Who Wrote It?: Franklin W. Dixon
C’mon, Who Really Wrote it?: Andrew E. Svenson in 1969. One of many he wrote, including my favorite.
Was It Revised?: No.
Cover: Rudy Nappi. Yellow with the plane, red with the gloves and hats, white for the snow and bear; it’s a good-looking cover. Not purely literal, and polar bears (who don’t live in Iceland, but it’s explained) don’t grow that big, so there’s symbolism there. But Frank and Joe really do have a scene like this.
Setting: Bayport and Iceland. Mostly Iceland. As I write this post in mid-2014, people from 43 different countries have read this site, but Iceland is not among those 43 countries. Let’s see if we can fix this with this review!

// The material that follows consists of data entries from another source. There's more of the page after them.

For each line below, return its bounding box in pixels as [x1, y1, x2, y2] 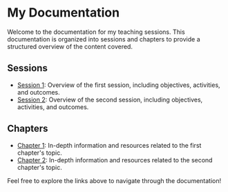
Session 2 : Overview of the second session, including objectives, [17, 95, 203, 104]
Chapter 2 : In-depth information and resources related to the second [17, 155, 213, 164]
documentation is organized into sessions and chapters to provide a [7, 35, 200, 43]
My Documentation [7, 5, 120, 21]
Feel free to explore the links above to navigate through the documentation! [7, 176, 222, 184]
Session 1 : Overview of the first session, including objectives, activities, [17, 81, 220, 89]
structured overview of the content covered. [7, 42, 133, 50]
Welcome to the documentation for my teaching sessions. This [7, 28, 185, 36]
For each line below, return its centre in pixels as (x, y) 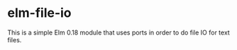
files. (15, 39)
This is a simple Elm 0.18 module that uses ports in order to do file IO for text (119, 32)
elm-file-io (40, 13)
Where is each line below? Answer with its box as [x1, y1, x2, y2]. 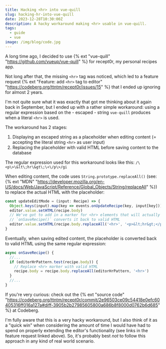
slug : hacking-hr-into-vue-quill [5, 12, 74, 17]
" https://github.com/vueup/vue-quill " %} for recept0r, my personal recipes [5, 58, 157, 65]
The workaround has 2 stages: [5, 124, 68, 130]
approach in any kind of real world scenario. [5, 338, 95, 344]
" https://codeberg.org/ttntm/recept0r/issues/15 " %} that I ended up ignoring [5, 84, 161, 90]
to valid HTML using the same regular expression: [5, 240, 106, 246]
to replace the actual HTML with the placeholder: [5, 189, 105, 195]
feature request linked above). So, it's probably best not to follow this [5, 333, 146, 339]

Where’s Fenton This Time?: On the big part of the case. This being 1969, the space program was on everyone’s minds, so Fenton is working for the U.S. government to stop saboteurs from wrecking the space program. Meanwhile Frank and Joe work on finding a guy in Iceland who is due to inherit some money. Will both cases collide? Heh, see you in Chapter XIX, dude.
Which Chums Show Up?: Biff, Tony, Chet, Callie and Iola. Biff and Chet actually go to Iceland with the boys. It pays to be friends with Frank and Joe for you get all-expense-paid trips all over the world. Unless you are Callie and Iola, of course, who are almost always left behind pining for their boyfriends.

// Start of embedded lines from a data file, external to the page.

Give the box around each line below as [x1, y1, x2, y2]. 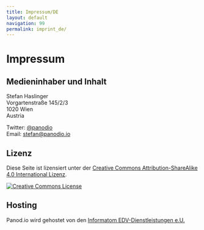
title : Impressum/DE [6, 9, 59, 15]
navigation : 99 [6, 20, 45, 26]
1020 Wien [6, 106, 34, 113]
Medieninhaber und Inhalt [6, 76, 107, 87]
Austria [6, 112, 24, 120]
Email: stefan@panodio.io [6, 131, 71, 138]
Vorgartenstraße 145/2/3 [6, 99, 68, 107]
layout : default [6, 15, 48, 21]
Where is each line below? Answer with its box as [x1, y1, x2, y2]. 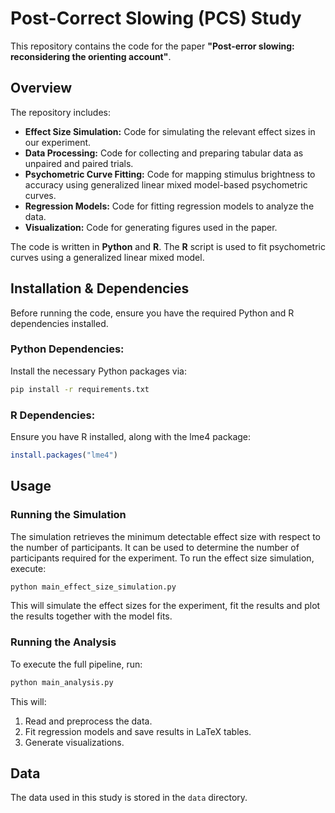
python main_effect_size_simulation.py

What’s Chet’s Hobby This Time?: Kiai! He’s learning karate. Yes, it gets used. Once. Now in other books he knows judo. And football scrimmage moves. But here’s it’s a chop with his hands.
Aunt Gertrude’s Dessert: A “large wedge” of rhubarb pie. Couldn’t you just go for that right about now?

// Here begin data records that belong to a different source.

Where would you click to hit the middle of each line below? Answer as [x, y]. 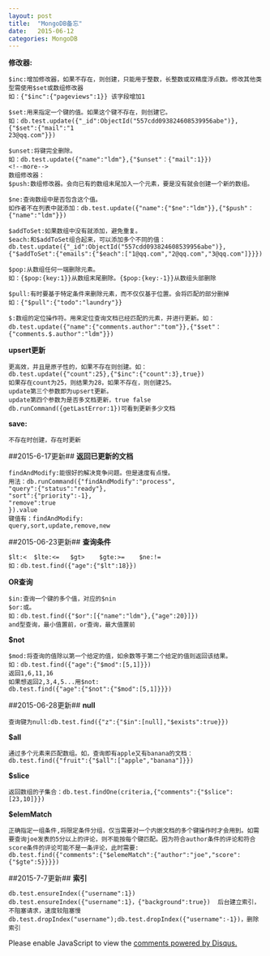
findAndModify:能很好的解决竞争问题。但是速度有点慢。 [91, 473]
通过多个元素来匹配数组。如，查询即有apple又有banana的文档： [101, 754]
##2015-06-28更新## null [52, 705]
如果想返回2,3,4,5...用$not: [54, 683]
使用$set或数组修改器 [51, 88]
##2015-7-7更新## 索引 [48, 878]
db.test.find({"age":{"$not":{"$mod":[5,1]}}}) [90, 689]
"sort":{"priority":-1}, [50, 496]

Plot: As mentioned, off to Iceland to find someone they just know by name. If it weren’t for those pesky bad guys continually trying to harm the boys, the plot would consist of them sightseeing around Iceland looking for a guy who could be anywhere.
Review: You know, this is a great one. It was amazingly topical in 1969 with the moon landing that year, but it holds up. In fact, this feels like a wholly modern spy mystery that involves spies trying to stop a space program. Astronauts are part of the story, the bad guys have realistic motives, and they play for keeps.
The Icelandic scenes are terrific. This is a great introduction to Iceland for kids. Guarantee they will want to visit someday. Having been to that beautiful and fascinating island myself, I can say it is well worth a visit. I look forward to returning.
So, good writing (I like my Svenson Hardy Boys), good plot, good local characters, good suspense, very modern feel, but classic Hardy Boys cast of characters and ways of acting, all combine to make this a fun book to read.